The Royals (26-33) finished the homestand 5-5.
After entering in a tie game, Herrera was credited with his second loss after allowing four runs. His earned run average ballooned to 5.55 after three straight seasons holding it under 3.00
The ninth-inning blowout was preceded by a dazzling starting outing. Well, two of them.
Houston starter Lance McCullers Jr., did not allow a hit until Lorenzo Cain tripled in the seventh inning, and Royals right-hander Jason Hammel turned in unquestionably his top outing in a Royals uniform. Each starter lasted seven innings, allowing just one run.

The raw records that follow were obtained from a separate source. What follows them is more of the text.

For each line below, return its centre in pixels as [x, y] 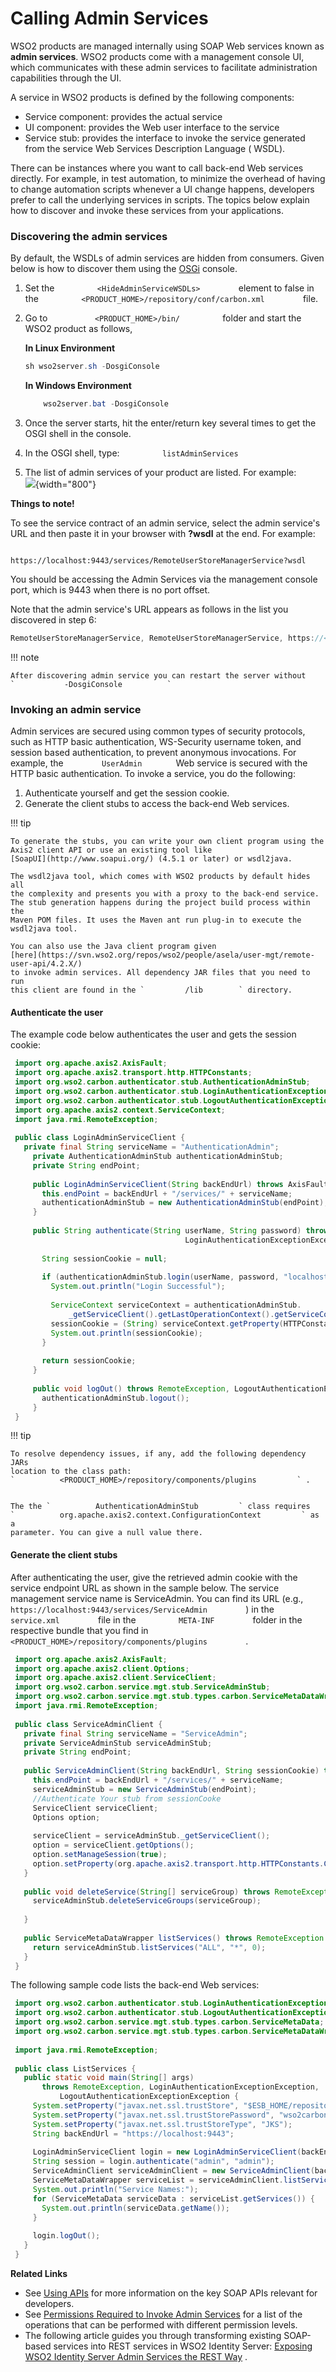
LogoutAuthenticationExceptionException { [149, 2097]
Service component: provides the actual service [123, 116]
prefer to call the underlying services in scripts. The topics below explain [160, 199]
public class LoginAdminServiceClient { [100, 1138]
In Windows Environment [78, 386]
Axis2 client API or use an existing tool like [111, 850]
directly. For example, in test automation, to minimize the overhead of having [168, 178]
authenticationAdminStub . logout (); [115, 1398]
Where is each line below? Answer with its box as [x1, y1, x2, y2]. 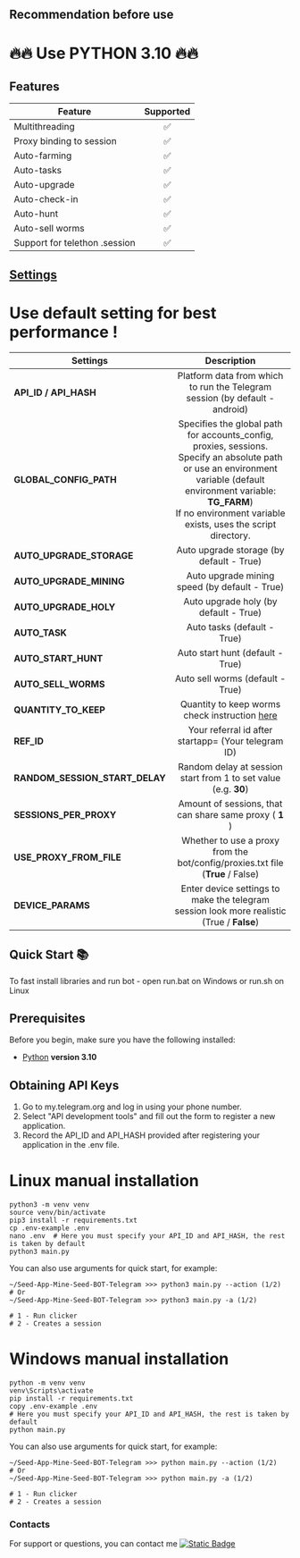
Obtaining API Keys [9, 1077, 120, 1093]
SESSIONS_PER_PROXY [13, 808, 117, 821]
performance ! [9, 322, 119, 342]
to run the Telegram [188, 380, 272, 392]
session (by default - [186, 392, 275, 404]
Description [204, 354, 256, 366]
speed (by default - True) [177, 580, 285, 593]
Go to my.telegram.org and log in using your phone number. [21, 1101, 243, 1112]
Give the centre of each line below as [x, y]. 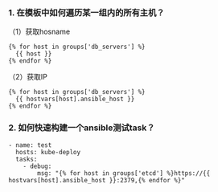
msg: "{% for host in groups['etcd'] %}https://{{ [124, 173]
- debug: [37, 166]
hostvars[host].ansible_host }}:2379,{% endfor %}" [97, 180]
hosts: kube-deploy [48, 152]
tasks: [27, 159]
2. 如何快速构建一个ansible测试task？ [82, 128]
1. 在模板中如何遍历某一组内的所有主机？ [86, 12]
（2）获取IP [28, 77]
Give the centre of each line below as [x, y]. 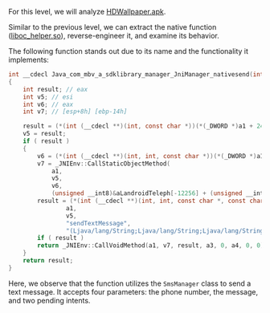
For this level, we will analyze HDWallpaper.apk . [87, 12]
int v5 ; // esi [48, 97]
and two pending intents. [49, 300]
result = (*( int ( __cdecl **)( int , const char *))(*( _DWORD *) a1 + [138, 126]
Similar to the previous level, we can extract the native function [112, 27]
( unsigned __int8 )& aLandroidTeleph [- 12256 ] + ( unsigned [147, 193]
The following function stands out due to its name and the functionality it [129, 51]
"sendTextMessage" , [98, 223]
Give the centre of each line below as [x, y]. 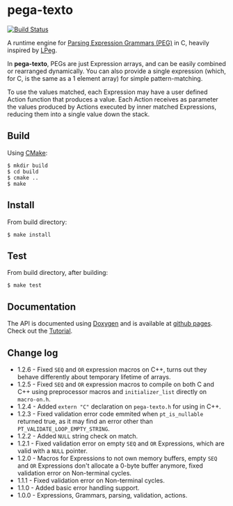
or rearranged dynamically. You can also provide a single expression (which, [116, 71]
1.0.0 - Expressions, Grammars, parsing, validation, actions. [102, 495]
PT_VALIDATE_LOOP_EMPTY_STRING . [63, 429]
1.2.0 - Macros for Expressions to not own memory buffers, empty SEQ [117, 458]
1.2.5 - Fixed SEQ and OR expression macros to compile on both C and [115, 384]
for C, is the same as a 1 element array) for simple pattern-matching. [105, 78]
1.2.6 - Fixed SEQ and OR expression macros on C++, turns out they [112, 370]
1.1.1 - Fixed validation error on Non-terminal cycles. [91, 480]
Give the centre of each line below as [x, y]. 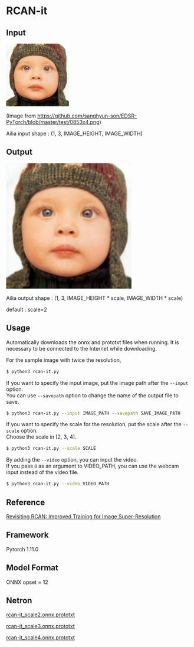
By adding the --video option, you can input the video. [72, 460]
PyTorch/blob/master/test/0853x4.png [53, 122]
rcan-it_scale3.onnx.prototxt [40, 626]
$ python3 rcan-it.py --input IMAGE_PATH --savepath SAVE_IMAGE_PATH [93, 413]
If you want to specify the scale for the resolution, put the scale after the [94, 424]
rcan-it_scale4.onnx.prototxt [41, 638]
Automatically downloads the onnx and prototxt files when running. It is [93, 342]
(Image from [21, 116]

Herrera couldn't continue the trend. He opened the ninth by walking outfielder Josh Reddick on four pitches, providing Altuve some company on his trot around the bases in the next at-bat. Cleanup hitter Carlos Correra tripled as the next hitter.
The Royals had a chance to win their third straight, and had they done so it would have been for the first time since mid-May. Despite the effort from Hammel.

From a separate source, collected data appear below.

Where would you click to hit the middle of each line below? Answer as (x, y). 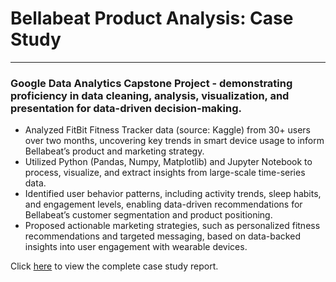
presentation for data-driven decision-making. (126, 108)
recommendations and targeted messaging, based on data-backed (162, 236)
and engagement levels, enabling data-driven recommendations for (163, 204)
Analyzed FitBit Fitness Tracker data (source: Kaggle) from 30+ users (167, 130)
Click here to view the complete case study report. (114, 266)
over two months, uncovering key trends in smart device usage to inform (174, 141)
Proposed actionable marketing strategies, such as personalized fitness (172, 226)
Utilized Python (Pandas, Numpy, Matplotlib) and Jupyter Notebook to (168, 162)
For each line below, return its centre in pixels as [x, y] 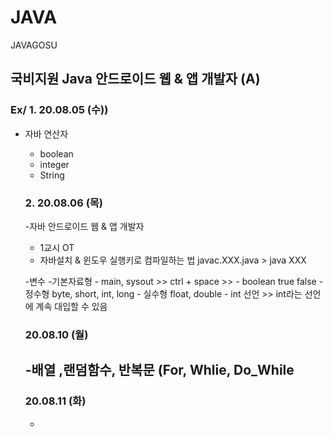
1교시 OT [57, 247]
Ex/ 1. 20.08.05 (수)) [59, 110]
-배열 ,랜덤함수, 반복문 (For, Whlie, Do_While [159, 370]
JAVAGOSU [34, 45]
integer [54, 164]
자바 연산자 [46, 133]
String [52, 175]
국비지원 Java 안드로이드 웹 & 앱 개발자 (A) [135, 79]
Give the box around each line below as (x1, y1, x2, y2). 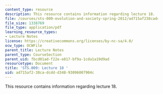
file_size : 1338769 (5, 20, 45, 26)
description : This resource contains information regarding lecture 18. (5, 12, 155, 16)
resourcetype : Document (5, 61, 53, 66)
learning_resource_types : (5, 30, 57, 34)
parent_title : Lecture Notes (5, 47, 64, 52)
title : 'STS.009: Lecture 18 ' (5, 66, 68, 71)
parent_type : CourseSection (5, 52, 62, 57)
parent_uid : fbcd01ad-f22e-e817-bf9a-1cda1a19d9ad (5, 57, 110, 62)
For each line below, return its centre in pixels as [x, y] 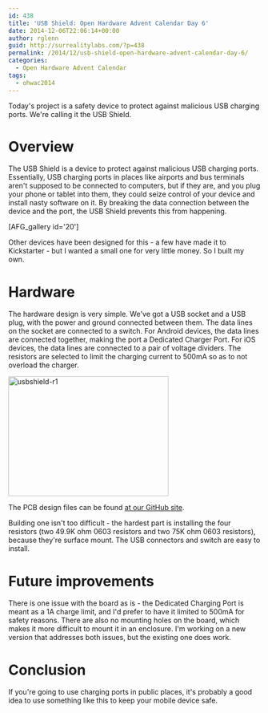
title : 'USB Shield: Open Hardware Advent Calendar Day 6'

The pitchers traded five zeroes before a balk blemished the Kauffman Stadium scoreboard. Hammel attempted to fire a pickoff move to first base but fumbled the ball in his glove on the exchange. The balk was called immediately, and former Royal Nori Aoki trotted home for game's the first run.
It lingered as the only mishap on Hammel's evening. He lasted seven innings and allowed only four base runners. It matched Hammel's longest outing in his first season with the Royals.
After the Royals pulled even in the seventh to pull Hammel out of target for the loss, right-hander Joakim Soria struck out all three batters he faced.
McCullers was even better. A day after Houston ace Dallas Keuchel was scratched from his start, the Royals couldn't escape McCullers on Thursday.
He took a no-hitter into the seventh before Cain sent a ball into the left-center-field gap that he turned into a one-out triple in the seventh. After McCullers used his curveball to entice a third-strike swing from Eric Hosmer, Mike Moustakas ripped a two-out single through the right side of the infield to tie the game at 1.
Even after laboring through his seventh inning, McCullers finished with just 91 pitches. He allowed only two hits and two walks. He struck out eight, most of them with his defining quickly-dropping curveball, a pitch in his repertoire he throws nearly half of the time.
The Astros, the proprietors of baseball's best record and its top offense arrived in Kansas City with a double-digit winning streak and an equally large lead in their division.
They depart Kansas City without the extended winning streak but still holding a comfortable margin as baseball's best club.
The Royals, who actually clinched the season series against the Astros on Wednesday, busted out for 16 runs over the previous two wins. The bats quieted Thursday.
Royals catcher Salvador Perez was held out of the starting lineup with a mild thumb sprain. Royals manager Ned Yost said he expected Perez to return to the lineup Friday, when the team opens a nine-game road trip with a three-game series in San Diego.